Одного седла на двоих не хватало. Это я понял, как только Вероника прижалась ко мне так, что её дыхание стало шевелить волосы у моего уха, мгновенно покрасневшего. Да и в целом размещение вышло куда более интимным, чем я позволял себе думать. Ощутить спиной женской тело не позволяли наши кожаные куртки, но сам напор оставлял простор фантазии — не говоря уже о руках девушки, которые держали поводья и будто бы обнимали меня при этом. Было ли тепло в тех местах, где я соприкасался с Вероникой, плодом воображения? Крепло стойкое ощущение, что я бы не придавал такого большого значения телесным контактам, если бы меньше играл в игры и больше проводил времени с девушками. Например, с Атсуко…
Мы выехали со двора, и конь степенно зашагал по улице. Путешествие до городских ворот не сопровождалось сюрпризами. Только один раз, уже в приличной части города, нас попытался остановить патруль для проверки. Пыл командира, не получившего ни одной взятки за бессонную ночь, быстро потух, стоило ему разглядеть получше нашего коня, но монета, которую бросила Вероника, залечила гордость блюстителя порядка. У самих ворот было не так мирно. На выход собралась маленькая очередь, но стражники не спешили начать выпускать и запускать людей. Вместо этого двое стражников с ленцой пинали какого-то оборванца, который заламывал руки и умолял их прекратить во имя Триединых богов.

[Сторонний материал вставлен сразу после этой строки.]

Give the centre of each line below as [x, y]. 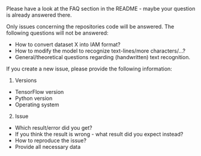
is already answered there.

Я напрягся, и Вероника прошептала:
— Дальше поедешь в мешке.
— Но они…
— Побираться разрешено только у церквей. Всё, чего добиваются нищие, клянча деньги у торговцев и приезжих, — это портят впечатление от города. И зарабатывают себе переломы рёбер, — хмыкнула она, — Когда человек рискует, он должен на своей шкуре прочувствовать последствия принимаемых им решений.
Бедняк наконец подгадал момент между ударами и рванул в ближайший проулок. Стражники проводили его безразличными глазами и скрылись в привратной караулке от утреннего холода и требовательных лиц толпы. Вероника сняла с моего пояса меч и легко соскочила.
— Жди здесь. Конь, смотри за Такуми.
На этот раз я почти не обиделся на её недоверие.
Вернулась девушка быстро. Печать с тесёмок сняли, а также мы каким-то образом получили право выехать из города перед вереницей повозок, хозяева которых приехали сюда до рассвета.
Поразительно, каких результатов можно добиться, имея пугающий статус и заманчивое количество денег. Взгляды, которыми нас сопровождали на пути к воротам, менялись от ненавидящих до испуганных. Не с такими эмоциями я желал ассоциироваться у других, однако трогали они меня меньше: начинала вырабатываться привычка.
Глава 20
На изломе города, в той части приграничья, где присутствие человека размылось до редких, почти сельских хижин, а дорога утратила подобие мощёного порядка, коню преградила путь женщина. Или правильнее было назвать её старухой?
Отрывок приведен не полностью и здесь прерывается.